Most large-scale sow farms use gestation crates, which are approximately seven feet long and two feet wide. They are large enough for pregnant sows to stand up or lie down, but too small for them to be able to turn around.
They generally only leave the gestation crates to deliver their litter of piglets in a larger stall called a farrowing crate, which confines the sow in a way that she can’t accidentally roll over onto her newborn piglets.
Critics feel the gestation crates are inhumane and focus only on profit rather than animal welfare.
“Pigs are highly intelligent and highly social,” said Matt Dominguez, a spokesman for the Humane Society of the United States. “When you put them in a gestation crate, they can’t turn around.

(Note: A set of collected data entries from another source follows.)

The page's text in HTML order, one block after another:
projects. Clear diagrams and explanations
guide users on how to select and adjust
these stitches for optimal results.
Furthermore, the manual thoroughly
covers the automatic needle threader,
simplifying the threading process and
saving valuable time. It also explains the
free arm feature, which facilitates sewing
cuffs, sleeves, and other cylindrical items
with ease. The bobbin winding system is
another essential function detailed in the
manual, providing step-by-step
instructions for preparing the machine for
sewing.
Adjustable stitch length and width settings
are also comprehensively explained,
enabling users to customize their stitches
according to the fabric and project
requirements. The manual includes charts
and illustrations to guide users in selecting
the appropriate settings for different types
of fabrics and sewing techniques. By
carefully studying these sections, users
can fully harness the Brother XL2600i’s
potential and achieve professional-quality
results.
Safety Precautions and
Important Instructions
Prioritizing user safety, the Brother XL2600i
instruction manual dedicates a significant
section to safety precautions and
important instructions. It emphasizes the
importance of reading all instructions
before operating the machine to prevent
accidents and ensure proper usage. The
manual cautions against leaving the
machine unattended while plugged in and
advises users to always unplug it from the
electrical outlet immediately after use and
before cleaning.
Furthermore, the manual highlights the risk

They are unable to socialize with each other. They are unable to act like animals and engage in natural behavior.”
Farmers disagree. Kurt Nagel, sow production director for Belstra Milling Company which owns 6 hog farms in northwest Indiana and northeast Illinois, stated that gestation crates give each sow individual feeding and care. It’s also helpful because pigs tend to form social hierarchies and stronger sows will often bully weaker ones in open spaces.

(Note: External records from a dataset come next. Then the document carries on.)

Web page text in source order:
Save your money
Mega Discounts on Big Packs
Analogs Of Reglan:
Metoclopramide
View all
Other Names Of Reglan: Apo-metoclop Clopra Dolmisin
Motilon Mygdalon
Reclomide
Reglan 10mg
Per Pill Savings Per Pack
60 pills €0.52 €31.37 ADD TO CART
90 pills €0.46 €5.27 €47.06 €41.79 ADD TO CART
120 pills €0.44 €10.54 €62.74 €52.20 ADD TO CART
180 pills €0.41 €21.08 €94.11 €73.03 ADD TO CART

“If we were to stack up all the papers written about sow housing, you’d have one pile that was three feet high that says gestation stalls are OK, and you’d have another equally as high that would say there’s big problems with gestation stalls,” said Dr. Thomas Parsons, director of the University of Pennsylvania school of veterinary medicine’s swine teaching and research center. “One of the challenges we face is we don’t have an accepted single measure of animal welfare.”

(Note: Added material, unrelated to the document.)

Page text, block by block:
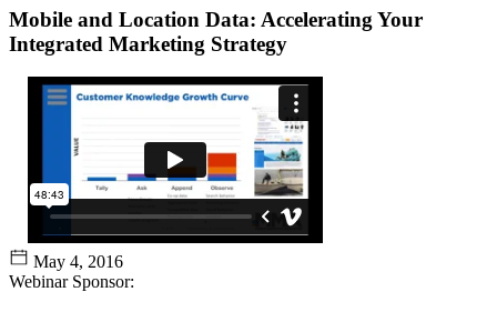
Mobile and Location Data​: Accelerating ​Your ​
Integrated Marketing Strategy
May 4, 2016
Webinar Sponsor:

Nine states, including Ohio and Michigan, have now banned gestation crates, requiring they be phased out from pig farms. Many European countries have done the same. For Indiana, the fifth largest pork producing state in the US, change is not likely any time soon.
Hog farmer Bill Friend, R-Macy, is the majority floor leader of the Indiana House of Representatives and sits on the House agriculture and rural development committee. He seems skeptical of legislative bans on gestation stalls.
“I would be very hesitant to jump on that bandwagon,” stated the lawmaker, who owns Friend Farms and Green Acre Ham in northern Indiana.